# Videoprojecteur, Ipad2, HDMI



## akawa (7 Octobre 2014)

Bonjour,

J'ai un ipad 2 que je souhaite connecter sur un videoprojecteur pour projeter mes présentations en salle de cours sans avoir besoin de me trimballer avec un pc...... J'ai donc acheté un adaptateur hdmi pour brancher le câble hdmi qui lui est déjà brancher sur le vp (impossible de changer de fil). Il ne se passe rien, et il ne reconnait pas l'ipad... alors que sur n'importe quelle télé ça marche nickel!!
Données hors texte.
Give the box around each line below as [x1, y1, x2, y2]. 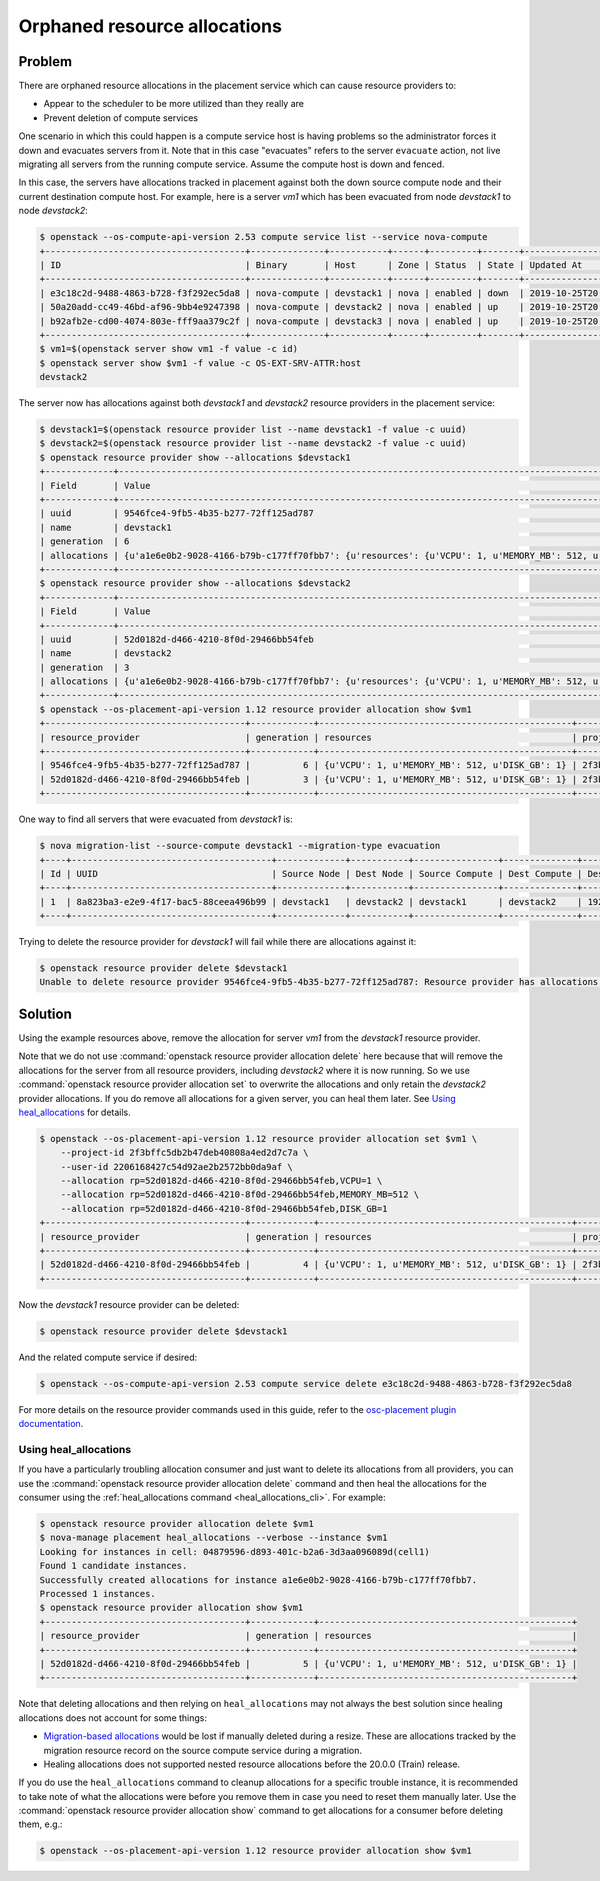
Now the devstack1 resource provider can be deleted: [18, 1298, 240, 1310]
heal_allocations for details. [18, 1106, 132, 1118]
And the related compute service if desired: [18, 1351, 198, 1363]
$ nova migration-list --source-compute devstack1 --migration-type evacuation [39, 840, 441, 852]
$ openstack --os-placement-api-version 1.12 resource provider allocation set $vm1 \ [39, 1133, 478, 1144]
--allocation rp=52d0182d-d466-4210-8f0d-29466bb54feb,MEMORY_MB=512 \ [60, 1189, 420, 1200]
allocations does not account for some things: [18, 1711, 208, 1724]
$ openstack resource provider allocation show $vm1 [39, 1602, 304, 1614]
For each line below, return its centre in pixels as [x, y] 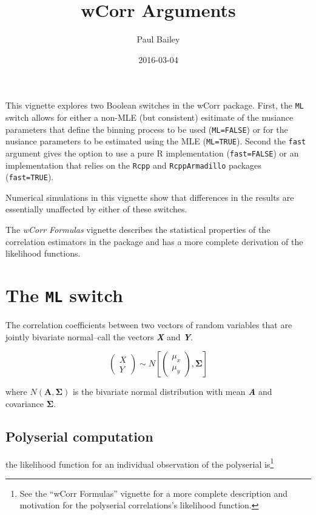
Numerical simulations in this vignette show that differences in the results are [150, 197]
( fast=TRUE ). [30, 177]
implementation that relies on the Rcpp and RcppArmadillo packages [133, 165]
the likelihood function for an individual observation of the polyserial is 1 [140, 463]
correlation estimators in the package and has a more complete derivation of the [154, 241]
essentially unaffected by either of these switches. [96, 209]
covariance [25, 403]
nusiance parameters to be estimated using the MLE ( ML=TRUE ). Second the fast [156, 141]
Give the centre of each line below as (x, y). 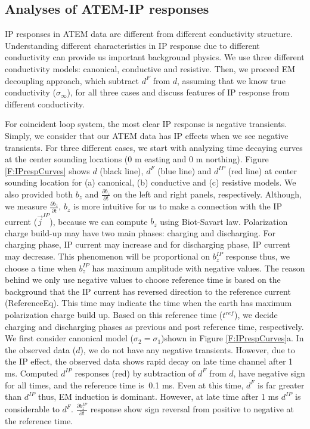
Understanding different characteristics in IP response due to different (132, 45)
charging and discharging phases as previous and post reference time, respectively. (154, 326)
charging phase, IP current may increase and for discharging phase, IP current (148, 244)
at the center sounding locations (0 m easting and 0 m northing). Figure (137, 159)
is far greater (281, 385)
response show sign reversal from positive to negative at (192, 409)
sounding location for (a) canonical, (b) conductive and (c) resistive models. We (151, 182)
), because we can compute (99, 221)
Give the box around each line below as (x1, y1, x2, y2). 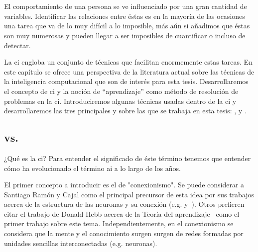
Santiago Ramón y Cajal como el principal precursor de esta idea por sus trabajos (4, 189, 255, 199)
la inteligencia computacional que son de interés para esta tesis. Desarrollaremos (4, 76, 249, 86)
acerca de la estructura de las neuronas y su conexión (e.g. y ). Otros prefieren (4, 199, 245, 209)
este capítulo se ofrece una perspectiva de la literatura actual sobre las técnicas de (4, 66, 255, 77)
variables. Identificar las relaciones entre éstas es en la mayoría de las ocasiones (4, 10, 245, 21)
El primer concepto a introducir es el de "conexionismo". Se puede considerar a (4, 179, 245, 190)
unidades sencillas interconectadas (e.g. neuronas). (4, 238, 157, 248)
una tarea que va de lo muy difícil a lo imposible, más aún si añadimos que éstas (4, 20, 250, 31)

de quoi cela peut venir d'après vous?? il m'est impossible de passer en vga car je ne peux pas changer les fils à l'école...

Merci


----------



## RubenF (8 Octobre 2014)

Peut être une incompatibilité avec les rétro-projecteurs je ne vois que ça si cela fonctionne avec une télé.. essaie de te renseigner sur les caractéristiques de l'accessoire qui permet de passer l'image de l'iPad via l'HDMI


----------



## Gwen (8 Octobre 2014)

Tu as essayé avec quel logiciel, car de base ça ne lance l'image que pour certains logiciels et évite d'avoir des visuels étrange et inattendu a l'écran 

Avec Keynote, ça devrait passer.


----------



## RubenF (8 Octobre 2014)

Normalement, il doit le faire depuis le Control Center ?


----------



## ipaforalcus (13 Octobre 2014)

De base ça fait une recopie vidéo de l'écran il me semble, et un vidéo proj c'est comme une télé y'a aucune différence sauf si il a une norme hdmi différente, peut être que c'est un hdmi vers dvi le câble du vidéo proj et que du coup l'iPad ne le reconnais pas...


----------